### Task directions
Omit the pictures, then write out every entry exactly as it reads.

### Extracted material
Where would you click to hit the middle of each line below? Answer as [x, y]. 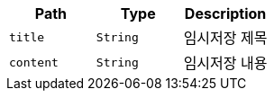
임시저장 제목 [225, 38]
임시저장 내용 [225, 63]
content [34, 62]
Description [225, 13]
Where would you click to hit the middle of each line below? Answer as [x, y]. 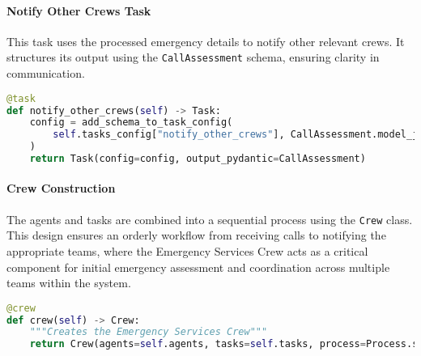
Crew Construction [61, 188]
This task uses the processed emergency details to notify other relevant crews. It [206, 41]
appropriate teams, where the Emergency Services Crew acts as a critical [187, 250]
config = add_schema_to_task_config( [131, 123]
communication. [46, 73]
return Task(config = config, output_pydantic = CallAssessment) [198, 159]
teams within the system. [69, 283]
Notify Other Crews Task [79, 10]
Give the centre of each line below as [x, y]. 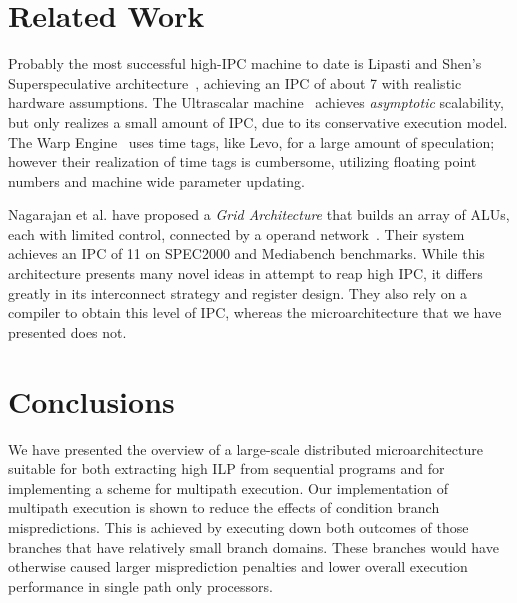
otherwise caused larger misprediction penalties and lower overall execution [238, 566]
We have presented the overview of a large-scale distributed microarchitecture [245, 448]
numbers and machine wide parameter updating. [156, 180]
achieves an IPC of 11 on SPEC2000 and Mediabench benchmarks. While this [246, 253]
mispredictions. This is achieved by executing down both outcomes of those [238, 526]
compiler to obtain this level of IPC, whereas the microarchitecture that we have [255, 312]
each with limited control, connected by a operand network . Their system [236, 233]
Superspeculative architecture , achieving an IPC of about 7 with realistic [235, 82]
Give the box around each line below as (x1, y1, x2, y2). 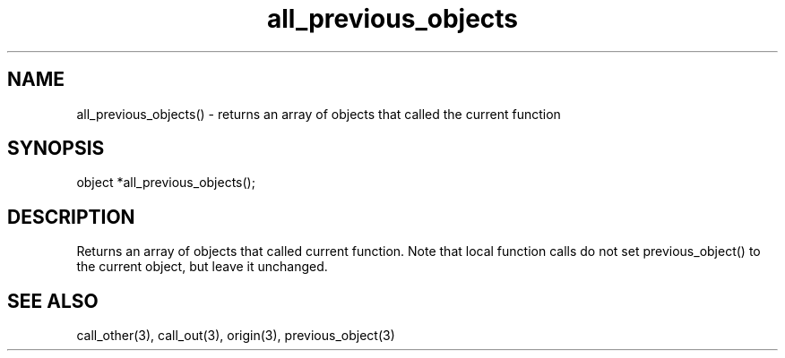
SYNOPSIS (7, 137, 105, 160)
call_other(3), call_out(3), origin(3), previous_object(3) (76, 328, 395, 344)
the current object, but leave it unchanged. (76, 259, 328, 275)
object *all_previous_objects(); (76, 175, 255, 191)
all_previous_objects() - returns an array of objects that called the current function (76, 106, 561, 122)
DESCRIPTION (7, 205, 135, 228)
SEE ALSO (7, 289, 99, 312)
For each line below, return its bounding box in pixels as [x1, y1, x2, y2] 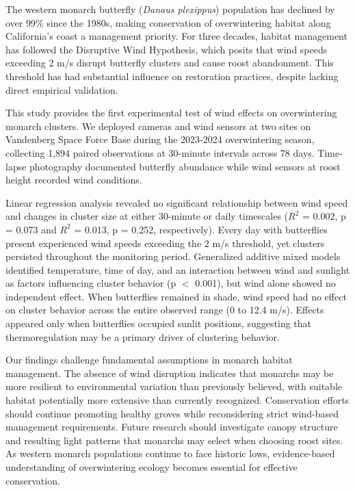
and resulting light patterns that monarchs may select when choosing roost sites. [5, 433, 343, 447]
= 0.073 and [5, 222, 57, 236]
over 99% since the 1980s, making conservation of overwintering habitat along [5, 15, 331, 29]
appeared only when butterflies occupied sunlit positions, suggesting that [5, 316, 312, 331]
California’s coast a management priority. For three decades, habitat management [5, 29, 347, 43]
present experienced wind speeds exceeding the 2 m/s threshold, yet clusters [5, 235, 325, 250]
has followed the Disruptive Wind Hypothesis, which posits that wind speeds [5, 42, 328, 56]
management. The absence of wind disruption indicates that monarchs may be [5, 365, 334, 380]
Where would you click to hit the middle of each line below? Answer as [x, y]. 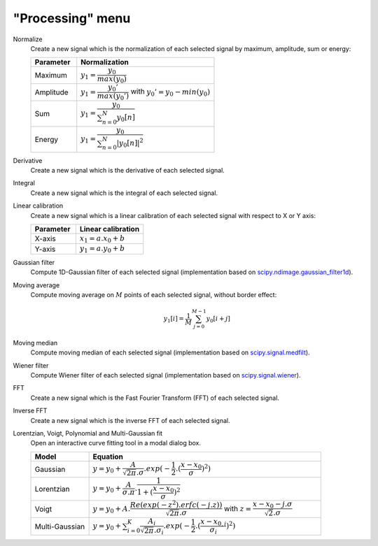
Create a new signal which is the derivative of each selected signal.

### Solution
Where would you click to hit the middle of each line below? Answer as [x, y]. 
임시저장 제목 [225, 38]
임시저장 내용 [225, 63]
content [34, 62]
Description [225, 13]
Where would you click to hit the middle of each line below? Answer as [x, y]. 
Crew Construction [61, 188]
This task uses the processed emergency details to notify other relevant crews. It [206, 41]
appropriate teams, where the Emergency Services Crew acts as a critical [187, 250]
config = add_schema_to_task_config( [131, 123]
communication. [46, 73]
return Task(config = config, output_pydantic = CallAssessment) [198, 159]
teams within the system. [69, 283]
Notify Other Crews Task [79, 10]
Give the centre of each line below as [x, y]. 
otherwise caused larger misprediction penalties and lower overall execution [238, 566]
We have presented the overview of a large-scale distributed microarchitecture [245, 448]
numbers and machine wide parameter updating. [156, 180]
achieves an IPC of 11 on SPEC2000 and Mediabench benchmarks. While this [246, 253]
mispredictions. This is achieved by executing down both outcomes of those [238, 526]
compiler to obtain this level of IPC, whereas the microarchitecture that we have [255, 312]
each with limited control, connected by a operand network . Their system [236, 233]
Superspeculative architecture , achieving an IPC of about 7 with realistic [235, 82]
Give the box around each line below as (x1, y1, x2, y2). 
SYNOPSIS (7, 137, 105, 160)
call_other(3), call_out(3), origin(3), previous_object(3) (76, 328, 395, 344)
the current object, but leave it unchanged. (76, 259, 328, 275)
object *all_previous_objects(); (76, 175, 255, 191)
all_previous_objects() - returns an array of objects that called the current function (76, 106, 561, 122)
DESCRIPTION (7, 205, 135, 228)
SEE ALSO (7, 289, 99, 312)
For each line below, return its bounding box in pixels as [x1, y1, x2, y2] 
and resulting light patterns that monarchs may select when choosing roost sites. [5, 433, 343, 447]
= 0.073 and [5, 222, 57, 236]
over 99% since the 1980s, making conservation of overwintering habitat along [5, 15, 331, 29]
appeared only when butterflies occupied sunlit positions, suggesting that [5, 316, 312, 331]
California’s coast a management priority. For three decades, habitat management [5, 29, 347, 43]
present experienced wind speeds exceeding the 2 m/s threshold, yet clusters [5, 235, 325, 250]
has followed the Disruptive Wind Hypothesis, which posits that wind speeds [5, 42, 328, 56]
management. The absence of wind disruption indicates that monarchs may be [5, 365, 334, 380]
Where would you click to hit the middle of each line below? Answer as [x, y]. 
Create a new signal which is the derivative of each selected signal.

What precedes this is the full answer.